投資家は「賃上げ」より「平均年間給与」を見る
「春闘で大手企業は満額回答」というニュースが話題になっています。春闘は公務員には関係ないと思うけど、企業の賃金が上がれば、株式市場に影響はあるんですか?
良い質問ですね。これまで日本の企業は、株主還元を優先し、従業員の賃金アップを後回しにしてきました。1980年後半のバブルの頃は、5%から6%近くあった賃上げ率も、2000年を過ぎた当たりから2%を切るようになっていました。それが2023年には3.60%上昇し、2024年はそれ以上になると言われています。
なぜ日本の企業は、株主還元を優先し、従業員の賃金を上げてこなかったんですか?
賃金を上げれば、人件費の増加により「当期純利益」が減る。そうなれば株主に還元する「配当金」が減り、株価が下がる。と考える経営者が多かったのです。勿論、大企業と違い、中小企業にとっては、人件費の増加は重しとなる事に間違いはありません。
ではなぜ、賃上げを行うんですか?大企業はともかくとして、中小企業はそんなに業績が上がってるんですか?
確かに中小企業は、そんなに業績は改善してないと思うけど、賃金を上げざるを得ない「防衛的な賃上げ」が多いと言われています。人手不足の中で、良い人材の確保と離職者の抑止が主な目的ですね。
賃金が上がると株価や配当金に影響はあるんですか?
株価については、上昇するというエコノミストが多いです。簡単に言うと、個人消費の伸びに伴い、経済が良くなり株価は上昇するというもので、家計の投資余力が増加すると言う人もいます。配当金については、2023年の状況を見れば分かりますが、「配当性向」や「最低配当額」を示す企業が増加した事により、賃上げによる株主還元への影響はほとんど無かったと言えます。大企業に続き、中小企業が業績好調になって賃上げが進めば、今後、更なる株高や株主還元が上昇すると思います。
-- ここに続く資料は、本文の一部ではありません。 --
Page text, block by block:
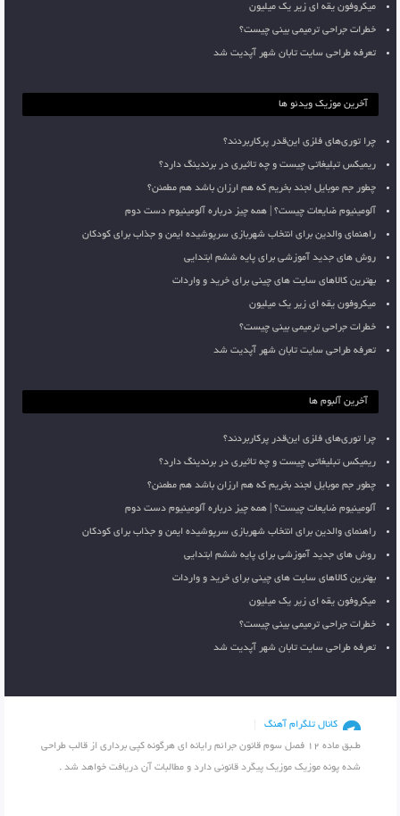
میکروفون یقه ای زیر یک میلیون
خطرات جراحی ترمیمی بینی چیست؟
تعرفه طراحی سایت تابان شهر آپدیت شد
آخرین موزیک ویدئو ها
چرا توری‌های فلزی این‌قدر پرکاربردند؟
ریمیکس تبلیغاتی چیست و چه تاثیری در برندینگ دارد؟
چطور جم موبایل لجند بخریم که هم ارزان باشد هم مطمئن؟
آلومینیوم ضایعات چیست؟ | همه چیز درباره آلومینیوم دست دوم
راهنمای والدین برای انتخاب شهربازی سرپوشیده ایمن و جذاب برای کودکان
روش های جدید آموزشی برای پایه ششم ابتدایی
بهترین کالاهای سایت های چینی برای خرید و واردات
میکروفون یقه ای زیر یک میلیون
خطرات جراحی ترمیمی بینی چیست؟
تعرفه طراحی سایت تابان شهر آپدیت شد
آخرین آلبوم ها
چرا توری‌های فلزی این‌قدر پرکاربردند؟
ریمیکس تبلیغاتی چیست و چه تاثیری در برندینگ دارد؟
چطور جم موبایل لجند بخریم که هم ارزان باشد هم مطمئن؟
آلومینیوم ضایعات چیست؟ | همه چیز درباره آلومینیوم دست دوم
راهنمای والدین برای انتخاب شهربازی سرپوشیده ایمن و جذاب برای کودکان
روش های جدید آموزشی برای پایه ششم ابتدایی
بهترین کالاهای سایت های چینی برای خرید و واردات
میکروفون یقه ای زیر یک میلیون
خطرات جراحی ترمیمی بینی چیست؟
تعرفه طراحی سایت تابان شهر آپدیت شد
کانال تلگرام آهنگ
طـبق ماده 12 فصل سوم قانون جرائم رایانه ای هرگونه کپی برداری از قالب طراحی
شده پونه موزیک موزیک پیگرد قانونی دارد و مطالبات آن دریافت خواهد شد .

個人投資家は、賃上げより、企業の平均年収を参考にする人が多いと思います。5大商社は、いずれも平均年齢が42~43歳で年収1,500万円前後はありますし、日本にも30歳代で2,000万円を超える企業もあります。当然、年収の良い企業は、優秀な人材が集まりますし、社員の仕事に対するモチベーションも高いと思います。投資家としては、そういった企業に投資し、恩恵を頂きたいという気持ちが強くなるのは当然の事です。有価証券報告書の従業員状況欄で、「平均年間給与」を公表していますので、管理人はチェックするようにしています。